BL: What could be Dennis’ biggest challenges?

Girish: He knows how to run GTM; scale business; how to hire a world class team. However, what he has never done is being a CEO managing a company with 4,000 employees in India. That is going to be the biggest challenge and how will you build followership in India? How will you connect with the leadership folks here? How to scale to 40,000 or one lakh employees like Google? There is a huge opportunity to focus on India as the strength and make sure that we can continue to deliver.

Q

BL: What’s the split in role going to be between you and Dennis?

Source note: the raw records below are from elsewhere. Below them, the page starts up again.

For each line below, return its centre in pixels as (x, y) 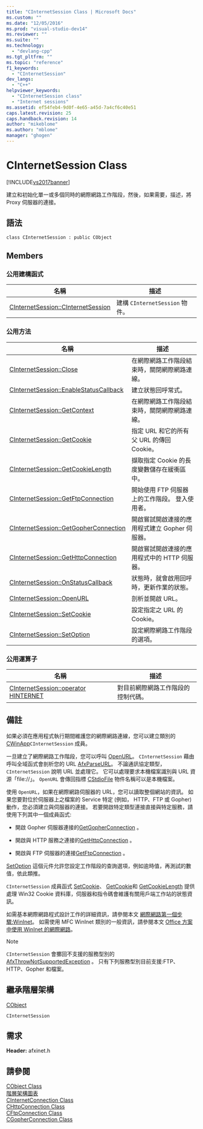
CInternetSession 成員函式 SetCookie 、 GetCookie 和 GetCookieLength (95, 886)
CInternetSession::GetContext (52, 410)
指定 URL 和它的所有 (160, 431)
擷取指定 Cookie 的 (158, 460)
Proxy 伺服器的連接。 (33, 202)
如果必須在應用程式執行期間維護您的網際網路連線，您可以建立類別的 (91, 736)
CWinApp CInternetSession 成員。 (48, 743)
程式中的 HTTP (159, 558)
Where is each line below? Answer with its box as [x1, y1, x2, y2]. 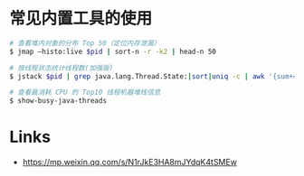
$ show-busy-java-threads [9, 97, 107, 106]
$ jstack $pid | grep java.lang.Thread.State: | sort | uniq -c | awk [9, 71, 265, 81]
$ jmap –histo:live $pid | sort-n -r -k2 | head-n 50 [9, 47, 217, 56]
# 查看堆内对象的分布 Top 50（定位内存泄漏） [9, 38, 161, 48]
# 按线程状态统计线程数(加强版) [9, 63, 114, 72]
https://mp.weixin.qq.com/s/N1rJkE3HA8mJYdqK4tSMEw [22, 157, 238, 168]
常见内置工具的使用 [9, 8, 153, 29]
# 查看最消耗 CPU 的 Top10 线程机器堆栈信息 [9, 88, 161, 97]
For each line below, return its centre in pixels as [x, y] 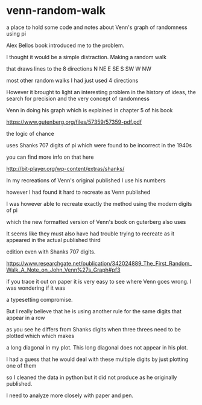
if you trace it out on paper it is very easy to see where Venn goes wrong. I [99, 281]
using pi [16, 33]
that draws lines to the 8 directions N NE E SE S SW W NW [79, 69]
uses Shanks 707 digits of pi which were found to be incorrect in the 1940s [99, 145]
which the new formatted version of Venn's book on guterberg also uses [96, 222]
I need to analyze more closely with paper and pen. [70, 395]
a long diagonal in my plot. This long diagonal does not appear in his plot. [97, 347]
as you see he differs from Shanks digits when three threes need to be [93, 329]
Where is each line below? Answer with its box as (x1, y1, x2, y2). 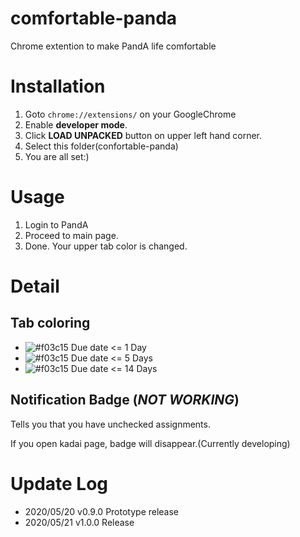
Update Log (10, 472, 109, 495)
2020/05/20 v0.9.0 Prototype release (24, 505, 180, 517)
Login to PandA (24, 218, 89, 231)
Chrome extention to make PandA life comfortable (10, 40, 217, 52)
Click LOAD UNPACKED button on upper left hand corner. (24, 129, 263, 141)
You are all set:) (24, 150, 90, 162)
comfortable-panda (10, 7, 178, 30)
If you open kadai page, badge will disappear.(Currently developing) (10, 437, 291, 449)
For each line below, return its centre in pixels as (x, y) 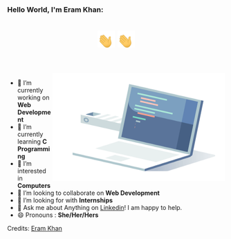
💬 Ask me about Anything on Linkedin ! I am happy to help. (100, 208)
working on (33, 97)
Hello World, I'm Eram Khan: (55, 10)
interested (31, 171)
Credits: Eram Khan (35, 229)
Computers (34, 186)
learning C (32, 142)
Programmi (34, 149)
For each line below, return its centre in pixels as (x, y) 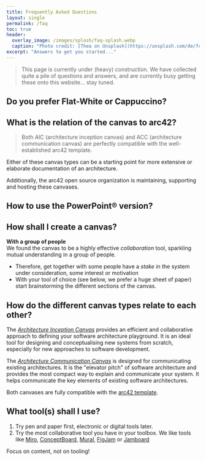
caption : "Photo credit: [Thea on (56, 47)
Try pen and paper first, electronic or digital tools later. (84, 426)
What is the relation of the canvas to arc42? (91, 122)
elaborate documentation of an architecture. (62, 168)
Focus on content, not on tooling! (48, 451)
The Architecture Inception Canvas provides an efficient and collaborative (100, 329)
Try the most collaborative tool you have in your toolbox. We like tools (103, 433)
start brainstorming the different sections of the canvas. (86, 286)
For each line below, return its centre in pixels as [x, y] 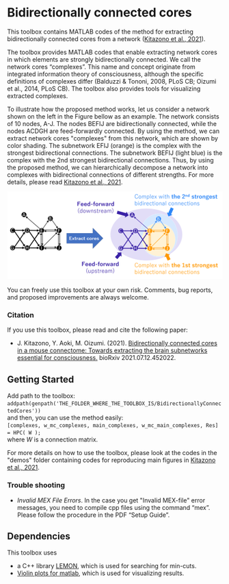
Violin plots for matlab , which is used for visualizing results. [100, 573]
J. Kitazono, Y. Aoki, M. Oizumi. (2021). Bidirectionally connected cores [117, 343]
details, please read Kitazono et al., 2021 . [65, 182]
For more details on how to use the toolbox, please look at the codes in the [112, 453]
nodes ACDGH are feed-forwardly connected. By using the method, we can [113, 131]
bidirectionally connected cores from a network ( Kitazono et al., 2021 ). [106, 38]
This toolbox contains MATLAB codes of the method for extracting [100, 32]
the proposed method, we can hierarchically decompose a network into [108, 167]

Girish: I will spend time on long term product strategy, AI and product vision while as CEO, he will run the company.

Q

BL: What’s roadmap for Freshworks?

Dennis: What Girish has done is very special. Everything that you see here did not exist 14 years ago. He was in a secure job and was one of the highest paid employees at Zoho; was clearly doing well; left all of that. Coming from Silicon Valley, that was inspirational. Someone had that courage to leave a secure job based on a vision; bring a number of friends with him and many of them are here in senior roles. For me, this is irreplaceable. For employees, they were really pleased to here that Girish is not going anywhere and he has more time to focus on what he cares about deeply and he knows. I don’t have 25 years of building customer support software that Girish does. We get the benefit of getting all his time on where AI is going rather than all the issues, including people, legal and investors, that CEO had to deal with.

Q

BL: What’s Freshworks’ AI vision?

Girish: Our AI roadmap includes three pillars of Freddy Self Service, Freddy Co-pilot, and Freddy Insights. Fully autonomous systems are coming in enterprise software workflows. Level one customer service, customer feedback, outbound sales prospecting are a few examples. Wherever knowledge is definitive, processes are well documented, and today humans are being employed to do it, AI can be deployed to do the job. In the business world, AI is also going to make us all much more productive and get things done by just typing in a conversational prompt. The third aspect is around insights. Leaders are going to be taking decisions in a more real-time manner breaking the artefacts of quarterly or annual reporting cycles.

Q

BL: What’s your inorganic strategy?

Dennis: 18 months ago, we partnered with Device42 and started bringing the product to our sales situations. When a customer has a mix of assets in both the online and offline world and needed something more than our IT service management product Freshservice, then we co-sold Device42 to them on such deals. Then a natural discussion of acquisition followed. Going forward, there are a lot of areas in IT and support and AI where there are companies ahead on the roadmap and we will always be on the look-out for such companies. Our big balance sheet and cash is to our advantage.

Q

BL: Do you think it’s tough for a product leader to be the CEO of a public company?

Girish: I am a fan of a product founder leading the start-up and that’s what I prefer in my own investments. But the problem is that, being a public company, CEO requires a lot of time commitment on activities like preparation for investor calls, interpreting the numbers, attending investor conferences, etc. That, for me, is time taken away from product vision.